Quand je suis entré chez toi, il m’a semblé me retrouver dans mon passé et que j’étais revenu à un de ces crépuscules beaux et tristes de l’année 1843, quand je humais l’air à ma fenêtre, plein d’ennui et la mort dans l’âme. Si je t’avais connue alors ! Pourquoi donc cela n’a-t-il pas eu lieu ? J’étais libre, seul, sans parents ni maîtresse, car je n’en ai jamais eu de maîtresse. Tu vas croire que je mens. Je n’ai jamais rien dit de plus exact, et la raison la voici.

Le grotesque de l’amour m’a toujours empêché de m’y livrer. J’ai quelquefois voulu plaire à des femmes, mais l’idée du profil étrange que je devais avoir dans ce moment-là me faisait tellement rire que toute ma volonté se fondait sous le feu de l’ironie intérieure qui chantait en moi l’hymne de l’amertume et de la dérision. Il n’y a qu’avec toi que je n’ai pas encore ri de moi. Aussi, quand je te vois si sérieuse, si complète dans ta passion, je suis tenté de te crier : « Mais non, mais non, tu te trompes, prends garde, pas à celui-là !… »

Le ciel t’a faite belle, dévouée, intelligente ; je voudrais être autre que je ne suis pour être digne de toi. Je voudrais avoir les organes du cœur plus neufs. Ah ! ne me ranime pas trop ; je flamberais comme la paille. Tu vas croire que je suis égoïste, que j’ai peur de toi. Eh bien oui ! j’en suis épouvanté de ton amour, parce que je sens qu’il nous dévore l’un [et] l’autre, toi surtout.
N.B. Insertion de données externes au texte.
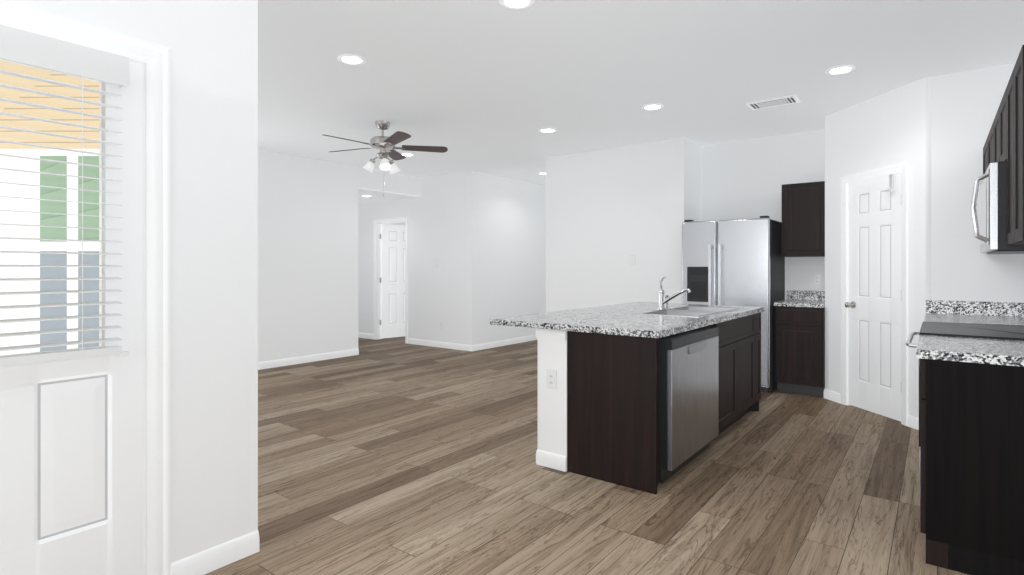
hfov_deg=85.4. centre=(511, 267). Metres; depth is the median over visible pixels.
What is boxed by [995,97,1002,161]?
upper cabinet
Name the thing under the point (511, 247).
wall
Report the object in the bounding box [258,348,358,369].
baseboard
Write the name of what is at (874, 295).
pantry door
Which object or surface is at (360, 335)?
baseboard
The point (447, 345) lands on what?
baseboard
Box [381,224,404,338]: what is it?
hall door
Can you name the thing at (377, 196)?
ceiling
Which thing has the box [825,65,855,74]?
recessed light
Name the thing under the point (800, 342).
base cabinet
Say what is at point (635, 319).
island countertop
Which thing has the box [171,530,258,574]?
baseboard
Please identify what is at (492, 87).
ceiling
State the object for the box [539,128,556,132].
recessed light
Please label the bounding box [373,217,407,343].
trim
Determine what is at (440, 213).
wall
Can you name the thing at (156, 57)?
trim
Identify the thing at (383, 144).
ceiling fan
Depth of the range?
2.96 m
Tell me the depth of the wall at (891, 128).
4.62 m
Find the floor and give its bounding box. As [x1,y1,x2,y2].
[205,336,967,574]
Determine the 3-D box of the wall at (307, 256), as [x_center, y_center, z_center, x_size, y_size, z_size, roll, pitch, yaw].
[-3.056,-0.100,7.122,0.120,2.740,5.020,0,0,37]
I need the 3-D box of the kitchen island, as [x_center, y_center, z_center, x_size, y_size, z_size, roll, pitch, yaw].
[1.187,0.829,4.237,0.868,0.882,2.300,0,0,37]
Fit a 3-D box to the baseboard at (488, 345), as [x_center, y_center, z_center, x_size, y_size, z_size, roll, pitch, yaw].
[0.520,1.224,9.865,0.014,0.093,3.714,0,0,37]
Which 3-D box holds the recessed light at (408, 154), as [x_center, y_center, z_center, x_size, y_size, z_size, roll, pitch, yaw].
[-1.359,-1.464,7.181,0.196,0.012,0.196,0,0,37]
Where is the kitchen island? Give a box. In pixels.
[536,309,764,494]
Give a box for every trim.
[0,0,170,574]
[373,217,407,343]
[840,162,907,425]
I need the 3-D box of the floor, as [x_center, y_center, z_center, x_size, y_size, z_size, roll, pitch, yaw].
[-0.855,1.300,5.950,10.200,0.060,12.000,0,0,37]
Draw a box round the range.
[906,321,1023,497]
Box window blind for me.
[0,24,129,365]
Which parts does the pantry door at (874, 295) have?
pantry door hardware
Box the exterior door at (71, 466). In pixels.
[0,62,142,574]
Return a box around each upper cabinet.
[782,181,824,256]
[983,129,990,173]
[991,118,994,162]
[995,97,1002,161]
[1003,76,1023,245]
[1011,45,1023,245]
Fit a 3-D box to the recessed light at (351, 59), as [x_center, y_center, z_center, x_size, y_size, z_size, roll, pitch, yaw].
[-1.127,-1.464,3.903,0.196,0.012,0.196,0,0,37]
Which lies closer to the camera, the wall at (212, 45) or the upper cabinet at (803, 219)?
the wall at (212, 45)
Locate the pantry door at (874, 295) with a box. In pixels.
[845,173,900,421]
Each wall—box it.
[5,0,257,574]
[258,149,421,361]
[358,171,476,344]
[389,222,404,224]
[477,172,545,343]
[546,137,700,311]
[701,129,824,299]
[825,77,930,417]
[931,63,1023,302]
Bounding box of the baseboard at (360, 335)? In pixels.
[358,332,372,338]
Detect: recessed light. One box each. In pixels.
[337,54,365,64]
[400,153,414,155]
[499,0,534,8]
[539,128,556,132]
[642,103,663,109]
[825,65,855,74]
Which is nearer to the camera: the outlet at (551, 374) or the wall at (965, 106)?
the outlet at (551, 374)
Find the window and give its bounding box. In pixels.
[0,59,101,356]
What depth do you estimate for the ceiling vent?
4.90 m
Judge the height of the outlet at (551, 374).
0.118 m
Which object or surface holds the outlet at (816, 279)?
attached to the wall at (745, 179)
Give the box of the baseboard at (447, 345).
[408,338,469,350]
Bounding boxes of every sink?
[650,309,713,316]
[678,305,721,312]
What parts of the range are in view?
handle
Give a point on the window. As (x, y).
(20, 204)
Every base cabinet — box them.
[774,290,824,396]
[916,300,1023,574]
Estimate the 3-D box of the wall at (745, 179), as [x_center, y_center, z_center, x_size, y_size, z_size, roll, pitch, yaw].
[2.870,-0.100,6.319,1.400,2.740,0.120,0,0,37]
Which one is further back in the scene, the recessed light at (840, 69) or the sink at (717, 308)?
the sink at (717, 308)
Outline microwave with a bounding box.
[971,161,1023,253]
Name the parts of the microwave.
handle, door
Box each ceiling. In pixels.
[258,0,1023,185]
[358,189,414,202]
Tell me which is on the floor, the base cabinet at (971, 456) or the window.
the base cabinet at (971, 456)
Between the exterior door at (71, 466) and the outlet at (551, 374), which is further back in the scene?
the outlet at (551, 374)
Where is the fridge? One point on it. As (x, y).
(735, 262)
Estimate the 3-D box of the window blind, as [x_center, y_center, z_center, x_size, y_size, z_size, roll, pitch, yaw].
[-1.659,-0.221,1.746,0.066,1.097,0.786,0,0,37]
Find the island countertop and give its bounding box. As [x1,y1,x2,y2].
[490,302,764,336]
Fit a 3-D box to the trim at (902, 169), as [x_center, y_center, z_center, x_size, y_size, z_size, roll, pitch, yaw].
[3.177,0.214,4.815,0.137,2.112,0.739,0,0,-8]
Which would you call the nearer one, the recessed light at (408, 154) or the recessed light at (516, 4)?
the recessed light at (516, 4)
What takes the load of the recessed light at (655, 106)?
in the ceiling at (492, 87)
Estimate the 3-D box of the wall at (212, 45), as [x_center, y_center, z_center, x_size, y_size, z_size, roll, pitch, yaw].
[-2.065,-0.100,1.383,0.120,2.740,2.880,0,0,37]
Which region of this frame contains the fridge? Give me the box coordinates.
[682,216,784,392]
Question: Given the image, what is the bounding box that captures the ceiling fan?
[322,121,447,196]
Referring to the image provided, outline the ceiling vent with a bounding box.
[746,95,800,109]
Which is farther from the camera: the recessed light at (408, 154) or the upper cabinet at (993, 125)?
the recessed light at (408, 154)
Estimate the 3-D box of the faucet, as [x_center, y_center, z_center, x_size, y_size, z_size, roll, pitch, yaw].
[1.315,0.209,4.493,0.275,0.274,0.260,0,0,37]
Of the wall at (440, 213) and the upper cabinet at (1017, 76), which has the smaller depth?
the upper cabinet at (1017, 76)
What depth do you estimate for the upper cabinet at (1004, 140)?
2.64 m
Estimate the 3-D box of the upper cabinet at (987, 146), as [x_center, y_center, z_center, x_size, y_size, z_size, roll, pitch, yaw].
[3.153,-0.492,3.394,0.338,0.774,0.495,0,0,37]
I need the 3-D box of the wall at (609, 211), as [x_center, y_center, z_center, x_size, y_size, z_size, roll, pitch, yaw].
[1.401,-0.100,7.099,1.880,2.740,0.670,0,0,37]
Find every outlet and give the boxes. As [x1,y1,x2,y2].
[546,369,556,389]
[813,274,820,284]
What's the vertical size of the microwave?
0.441 m
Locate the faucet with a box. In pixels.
[658,277,693,308]
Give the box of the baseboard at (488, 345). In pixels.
[470,335,537,350]
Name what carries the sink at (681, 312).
in the island countertop
Tu es comme Ugolin dans sa prison, tu manges ta propre chair pour assouvir ta faim.

Un jour, si j’écris mes mémoires, — la seule chose que j’écrirai bien, si jamais je m’y mets, — ta place y sera, et quelle place ! car tu as fais dans mon existence une large brèche. Je m’étais entouré d’un mur stoïque ; un de tes regards l’a emporté comme un boulet. Oui, souvent il me semble entendre derrière moi le froufrou de ta robe sur mon tapis. Je tressaille et je me retourne au bruit de ma portière que le vent remue comme si tu entrais. Je vois ton beau front blanc ; sais-tu que tu as un front sublime ? trop beau même pour être baisé, un front pur et élevé, tout brillant de ce qu’il renferme. Retournes-tu chez Phidias, dans ce bon atelier où je t’ai vue pour la première fois, au milieu des marbres et des plâtres antiques ?

Il doit venir bientôt, ce bon Phidias. J’attends un mot de lui, qui me serve de prétexte pour m’absenter un jour. Puis, vers les premiers jours de septembre, j’en trouverai un pour aller jusqu’à Mantes ou à Vernon. Puis après nous verrons. Mais à quoi bon s’habituer à se voir, à s’aimer ? Pourquoi nous combler du luxe de la tendresse, si nous devons vivre ensuite misérables ? À quoi bon ? Mais si nous ne pouvons faire autrement !

Adieu, chère âme ; je viens de descendre dans le jardin, et sur une haie de rosiers j’ai cueilli cette petite rose que je t’envoie. Je dépose dessus un baiser ; mets-la de suite sur ta bouche et puis tu devines où…

Adieu, mille tendresses ; à toi, à toi du soir au matin, du matin au soir.